EXERCISE >>
From the line containing "This chapter gives" to the last line of the data, both included, transcribe each line exactly, leaving out pictures and adding nothing.

DATA >>

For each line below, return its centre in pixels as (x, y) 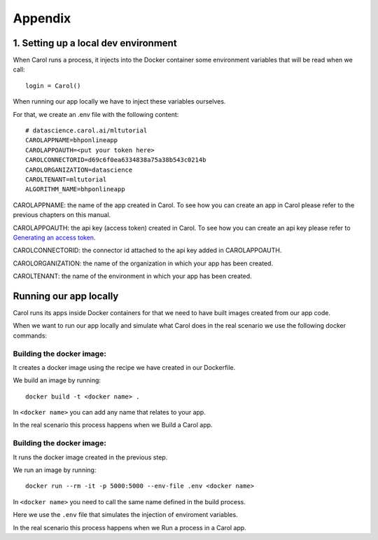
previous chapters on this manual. (62, 215)
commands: (30, 335)
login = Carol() (53, 85)
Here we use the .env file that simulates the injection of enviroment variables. (125, 515)
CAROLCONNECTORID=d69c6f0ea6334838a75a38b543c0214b (116, 160)
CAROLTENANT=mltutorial (66, 179)
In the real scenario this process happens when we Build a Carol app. (113, 425)
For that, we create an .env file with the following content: (96, 114)
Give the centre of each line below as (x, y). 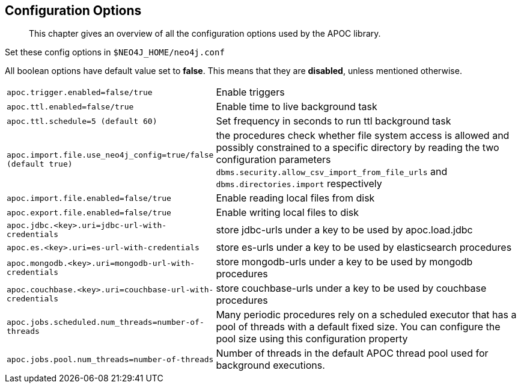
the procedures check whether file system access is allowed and (363, 136)
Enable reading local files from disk (295, 198)
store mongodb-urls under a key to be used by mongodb (344, 262)
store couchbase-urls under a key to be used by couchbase (351, 288)
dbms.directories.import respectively (299, 184)
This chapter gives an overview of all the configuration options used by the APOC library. (205, 34)
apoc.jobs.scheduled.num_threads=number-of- (105, 322)
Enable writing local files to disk (288, 213)
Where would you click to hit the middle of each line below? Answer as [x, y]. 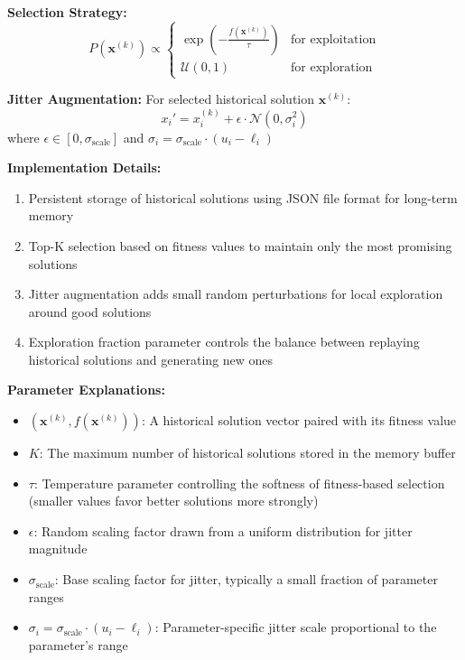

SOLUTION TO THE PROBLEM >>
This chapter gives an overview of all the configuration options used by the APOC library. (205, 34)
apoc.jobs.scheduled.num_threads=number-of- (105, 322)
Enable writing local files to disk (288, 213)
Where would you click to hit the middle of each line below? Answer as [x, y]. 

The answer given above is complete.